# Tau Sniper Drones - Worth it?



## Jacobite (Jan 26, 2007)

So recently I managed to pick up a 1500 point tau army for 145 NZD including postage. One of the units was Tau Sniper Drone team and I didn't realise this until the pinkos arrived. I hadn't factored it into the list I built and from what I know you don't hear of them much.

Basically are they any good? I have 3 drones and a controller. Do I need to spam them for them to make any difference or should I take the pulse rifles off the drones and turn them into shield drones and turn the controller into a objective marker as a scared Fire Warrior peaking over a wall?


----------



## dirty-dog- (May 14, 2008)

they are very usefull, even just for the extra markerlight.

the drones now fire at the bs of the spotter, so theyre bs 5 now, and they do some damage.

personally i think one full unit goes along way.


----------



## Madden (Jan 22, 2012)

There also 48" rapid fire so just 3 drones give you 6 sniper shots at 24 percision and all the pluses of snipers at a high bs there good for removing special weapons/equipment as to adding extras maybe a couple more drones and an extra controller as he can be sniped as well and the drones drop to a low bs.

So overall there good but compete in heavy slots where our ranged anti tank is they a hard choice but good if you've the slot.


----------



## MaidenManiac (Oct 2, 2008)

I have a hard time seeing them worth a HS slot.

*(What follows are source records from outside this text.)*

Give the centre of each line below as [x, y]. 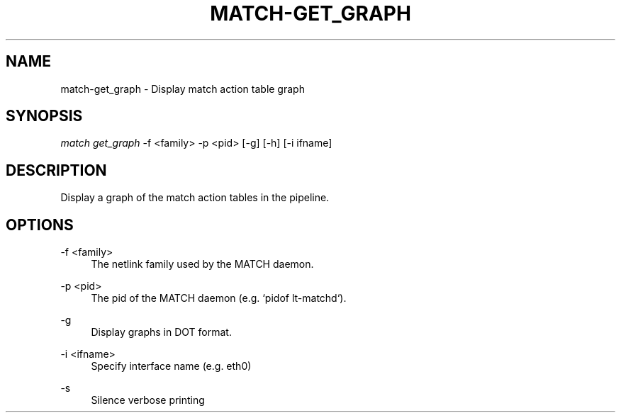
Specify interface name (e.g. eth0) [171, 366]
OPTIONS [40, 225]
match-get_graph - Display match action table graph [183, 89]
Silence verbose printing [148, 400]
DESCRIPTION [56, 170]
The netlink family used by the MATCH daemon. [202, 264]
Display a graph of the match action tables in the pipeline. [195, 198]
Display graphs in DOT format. [161, 332]
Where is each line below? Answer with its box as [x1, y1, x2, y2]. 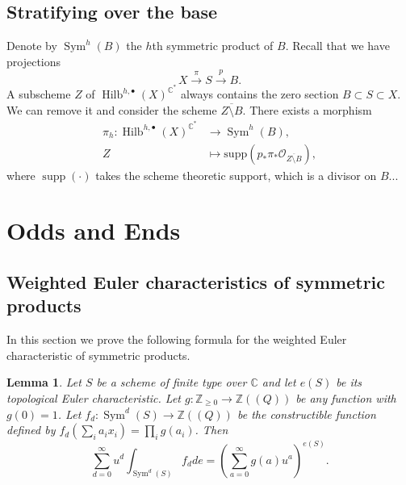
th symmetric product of [152, 37, 274, 54]
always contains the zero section [180, 86, 339, 102]
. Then [195, 421, 228, 438]
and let [262, 374, 296, 391]
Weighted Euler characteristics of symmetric [6, 269, 386, 294]
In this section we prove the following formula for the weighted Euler [6, 331, 347, 348]
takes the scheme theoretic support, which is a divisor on [95, 166, 377, 183]
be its [336, 374, 362, 391]
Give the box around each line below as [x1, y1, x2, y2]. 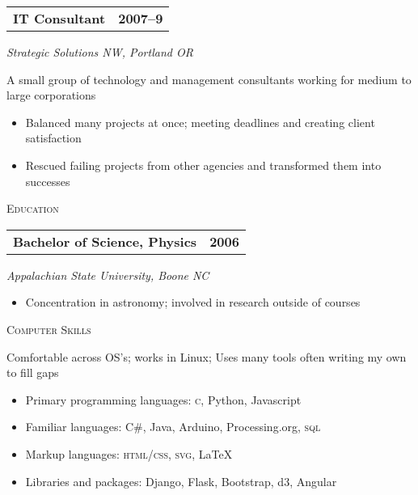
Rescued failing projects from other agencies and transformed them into [25, 156, 382, 173]
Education [6, 200, 59, 217]
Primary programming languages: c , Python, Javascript [25, 391, 302, 408]
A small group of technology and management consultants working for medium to [6, 70, 412, 87]
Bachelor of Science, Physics [13, 231, 197, 251]
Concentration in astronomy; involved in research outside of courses [25, 294, 361, 311]
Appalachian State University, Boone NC [6, 266, 209, 283]
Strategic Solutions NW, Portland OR [6, 44, 193, 60]
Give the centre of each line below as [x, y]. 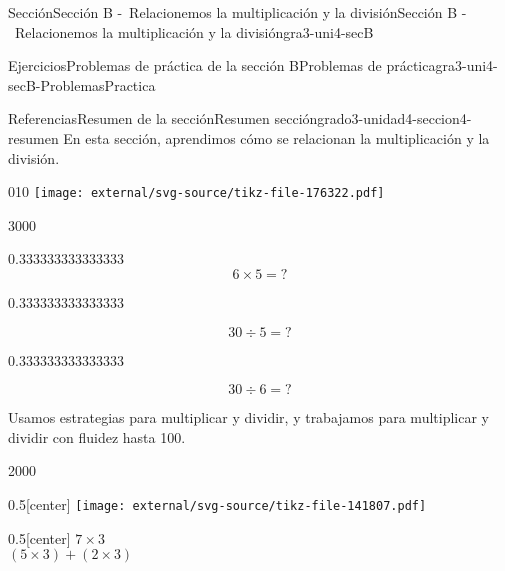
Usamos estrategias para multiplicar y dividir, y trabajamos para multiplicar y [248, 417]
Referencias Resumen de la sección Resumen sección [163, 118]
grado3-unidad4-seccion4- [394, 118]
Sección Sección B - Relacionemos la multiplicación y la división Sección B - [237, 12]
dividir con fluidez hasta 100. [97, 436]
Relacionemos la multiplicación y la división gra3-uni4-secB [194, 31]
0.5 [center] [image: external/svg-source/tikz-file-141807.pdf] [217, 503]
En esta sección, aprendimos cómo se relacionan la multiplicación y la [276, 137]
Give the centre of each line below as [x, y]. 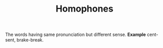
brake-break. [30, 40]
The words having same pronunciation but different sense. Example [75, 35]
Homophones [85, 9]
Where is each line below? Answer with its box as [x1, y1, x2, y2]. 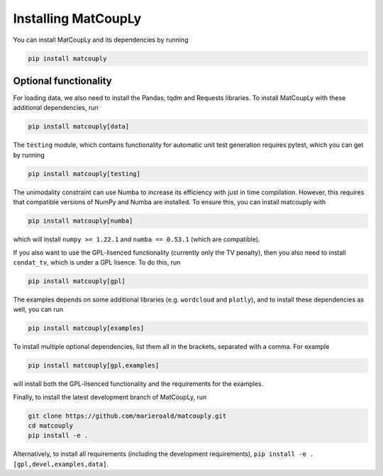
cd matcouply [28, 421, 74, 429]
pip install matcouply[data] [28, 123, 130, 131]
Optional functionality [13, 74, 113, 87]
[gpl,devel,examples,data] [13, 460, 107, 468]
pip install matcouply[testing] [28, 170, 141, 177]
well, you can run [13, 305, 64, 314]
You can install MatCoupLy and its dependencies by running [13, 35, 189, 44]
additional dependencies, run [13, 104, 99, 112]
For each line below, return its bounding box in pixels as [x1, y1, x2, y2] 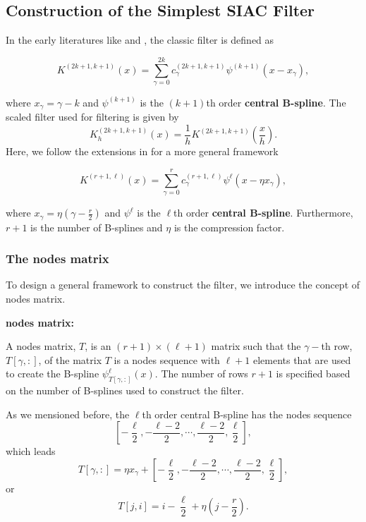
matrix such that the [211, 339, 301, 353]
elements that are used [252, 352, 351, 367]
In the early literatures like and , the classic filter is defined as [6, 32, 274, 47]
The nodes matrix [6, 250, 109, 267]
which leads [6, 444, 56, 459]
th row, [321, 339, 353, 353]
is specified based [276, 366, 350, 381]
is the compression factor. [173, 219, 285, 234]
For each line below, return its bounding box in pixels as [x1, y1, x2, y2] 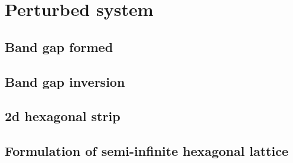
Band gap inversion [5, 72, 125, 90]
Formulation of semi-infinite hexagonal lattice [5, 142, 288, 160]
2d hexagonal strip [5, 107, 121, 125]
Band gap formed [5, 37, 113, 56]
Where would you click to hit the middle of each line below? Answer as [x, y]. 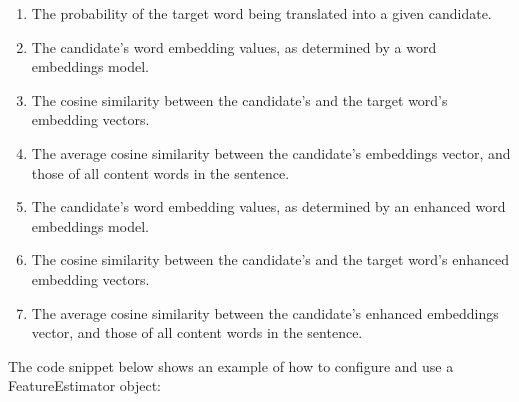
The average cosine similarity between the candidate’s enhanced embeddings [265, 312]
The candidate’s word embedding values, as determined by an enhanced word [268, 206]
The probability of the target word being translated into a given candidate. [261, 13]
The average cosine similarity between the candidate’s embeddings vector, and [271, 152]
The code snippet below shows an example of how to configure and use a [231, 365]
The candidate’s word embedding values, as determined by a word [234, 46]
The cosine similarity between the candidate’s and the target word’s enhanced [270, 259]
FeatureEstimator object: [85, 385]
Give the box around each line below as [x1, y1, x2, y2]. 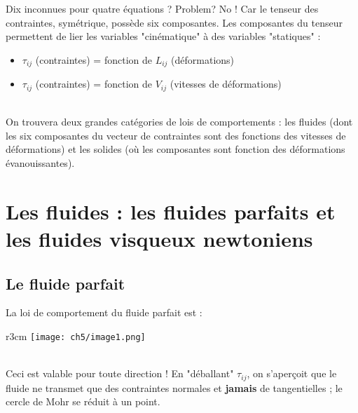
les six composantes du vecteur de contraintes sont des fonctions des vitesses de [6, 128, 346, 142]
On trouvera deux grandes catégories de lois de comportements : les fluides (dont [6, 114, 353, 129]
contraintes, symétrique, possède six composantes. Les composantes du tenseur [6, 15, 343, 29]
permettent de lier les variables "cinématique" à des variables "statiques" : [6, 29, 321, 43]
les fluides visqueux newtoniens [6, 224, 313, 253]
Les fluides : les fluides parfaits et [6, 196, 336, 225]
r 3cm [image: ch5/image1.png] [6, 329, 146, 344]
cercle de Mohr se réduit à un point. [6, 394, 160, 409]
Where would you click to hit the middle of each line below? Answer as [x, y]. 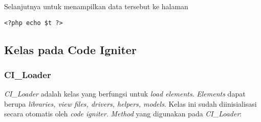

The other 3 options are so much hotter, which is sad. Imo they should have been some kind of similar to IG heavy weapon squads unit in the troop section to see table time


----------



## Barnster (Feb 11, 2010)

Their much better than they were, but they compete with the 3 of the best 4 units in the book

At 2k I'd consider them as the HS slot is relatively less valuable with 6 available at less than that I think I would prefer the broadsides or Hammerheads or a skyray


----------



## Creon (Mar 5, 2009)

They are a very useful unit, but, as said above, they compete in the HS arena. One plus on their side is that they use pulse weaponry, so if you invest in an Ethereal, you get 3 pulse sniper rounds at 24" at bs:5 plus marker lights, so if you play in a Meta where enemy characters are something you need to take out, this is a good way to do it. But, honestly, theyare no good at 3. 6 or 9 get pretty good, tho


----------



## jd579 (May 8, 2010)

I used them against a grey knight list just as a try out and found them really good, jump shoot jump with sniper rifles was awesome, they did some damage and there was only 3, I would love to see what 12 could do:shok:!!!!!


----------



## iamtheeviltwin (Nov 12, 2012)

One of the players in my local meta uses them. The ability to rapid fire a mass of 4+ wounding sniper shots at 24" with precision and rending and then run away has become very annoying. Dropped my bike libby in our last game when he had T8 from iron arm up and would have been basically impervious to the other massed fire.


----------